Реальность оказалась выше всяких толкований и я бросил иллюстрировать не поддающееся иллюстрации и, кстати, непосильное, как оказалось. И кинематографу.

Химия искусства

Шагал называл момент восприятия искусства словом «химия». Происходит химическая реакция между зрителем и произведением, или не происходит. Ведь у каждого художника существует свой набор «химических реактивов», и, соответственно, свои зрители. Мой список художественных авторитетов вполне стандартный. Его содержание связано, видимо, с биологической сущностью самого человека. Человек – это два глаза, две руки и ноги, один торс. В древнем Египте, античной Греции, на острове Япония, а также в живописи немецких экспрессионистов искусство напрямую связано с изображением человека, с отражением его биологии, физики, моторики, психики и так далее. И тогда получается, что от наскальной живописи и до Пикассо качество и сущность искусства не менялась. Возможны, конечно, незначительные колебания в зависимости от страны, времени, национальных традиций, но это все поверхностные отличия. А пластическая сущность у всех художников остается неизменной, и принципиальной разницы между Сезанном, Японцами и античной скульптурой я не вижу. Скажу в назидание современным художникам, да и себе самому тоже – удивительно, но в мировой культуре не остается несовершенных явлений искусства. Бывает, что среди современников возникает на кого то мода и художник Тютькин становится брендом. Но ни Рембрандт, ни Гойя - это не бренд. Они есть, а великого художника Тютькина – нет. Человечество век за веком промывает породу и вымывает самородки. Большое количество песка с редкими золотыми пылинками приходится просеять, но порой находятся редкие камни. Их не переплавляют в монеты и слитки, а дают им названия и сохраняют их. Эти самородки – мощные художественные индивидуальности. Они не мешают друг другу в исторической перспективе, так как они равновелики. Время многое меняет. Социальная и культурная ситуация меняется, а наша психика и глаза – остаются.

О композиции и объеме

Я по природе своей не живописец, да и не бог весть какой рисовальщик. Зато, сколько я себя помню, я всегда упорно занимался композицией. У нас в училище считалось, что важно уметь рисовать и писать, а композиция это не обязательный предмет, потом само как-нибудь придет. Все студенты сбегали с этих занятий гулять на бульвары, а я оставался работать. Все искусство – это композиция. Композиция и пространство. Мне пришлось немало потрудится, прежде чем я научился строить изображение так, чтобы все было связано воедино, и связано остроумно. Чтобы чувствовалось пространство и в то же время композиционная выстроенность. Вот «Бурлаки» Репина - это фотокадр, в нем все статично. Фигуры вроде должны по сюжету двигаться, но они не двигаются. А у Сезанна все, казалось бы, крепко сколочено, но в то же время все двигается. У него есть картина «Игроки в карты»: мы буквально видим, как двигаются руки, карты в руках, как они наклоняются над картами. Ритмы так налажены, их такое множество, они так вариантны, что ты их и прочесть все за один раз не можешь. Также многому в вопросах композиции меня научила замечательный скульптор и художник Алла Пологова. Знакомство с ней в конце 60-х дало мне необходимый толчок , тот толчок, который может дать яркая творческая индивидуальность молодому художнику. Именно под влиянием Пологовой я впервые почувствовал скульптурность формы. И по сей день я ощущаю и подразумеваю объем даже если рисую плоские силуэты.

Юрий Молок

В 60-х годах лютой зимой я впервые оказался в доме творчества «Сенеж». Там же оказался и Юрий Александрович Молок.

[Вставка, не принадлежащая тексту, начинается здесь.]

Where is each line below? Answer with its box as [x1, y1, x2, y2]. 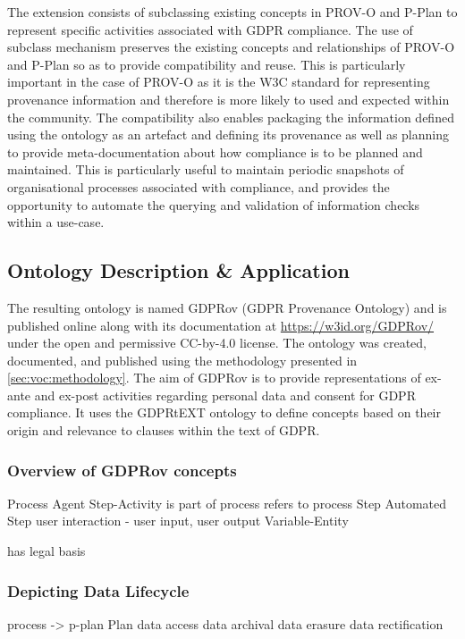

В доме творчества графики занимались литографией, а я один знал про штук сорок литографий Марка Шагала, которые тот подарил гравюрному кабинету Пушкинского музея. Большинство художников было из провинции, и они захотели посмотреть работы мастера и пошататься по Москве, несмотря на лютый мороз, заметьте. Был снаряжен специальный автобус, и мы попали в гравюрный кабинет, а потом разошлись, договорившись встретиться в шесть. В шесть вечера все собрались у автобуса, Юрий Александрович волок большой и тяжелый чемодан, который мы с трудом втащили в автобус. «Что там такое?» – поинтересовался я. «Книги» – ответил Молок, – «Пусть поживут со мной на Сенеже.»

На середине пути старенький автобус естественно ломается, и мы оказываемся в чистом темном поле, замерзающими, естественно, насмерть. Шоферу удалось, наконец, остановить какой-то автобус с полувыбитым стеклом, закрытым какой-то картонкой, который согласился-таки, нас отвезти. Делать было нечего, и мы решили, что лучше терпеть холод, но все же двигаться вперед.

По приезде все ринулись в столовую пить горячий чай и есть холодную котлету, а я поволок чемодан в комнату Юрия Александровича, собираясь, затем, присоединиться к компании. Но хозяин сказал, что после пережитого мы можем «заболеть и умереть» и открыл чемодан с фолиантами, где в уголке уютно лежала поллитра. Юрий Александрович вскрыл ее, налил два государственных граненых стакана почти до краев и мы деловито, как лекарство, выпили содержимое. Так началось наше знакомство.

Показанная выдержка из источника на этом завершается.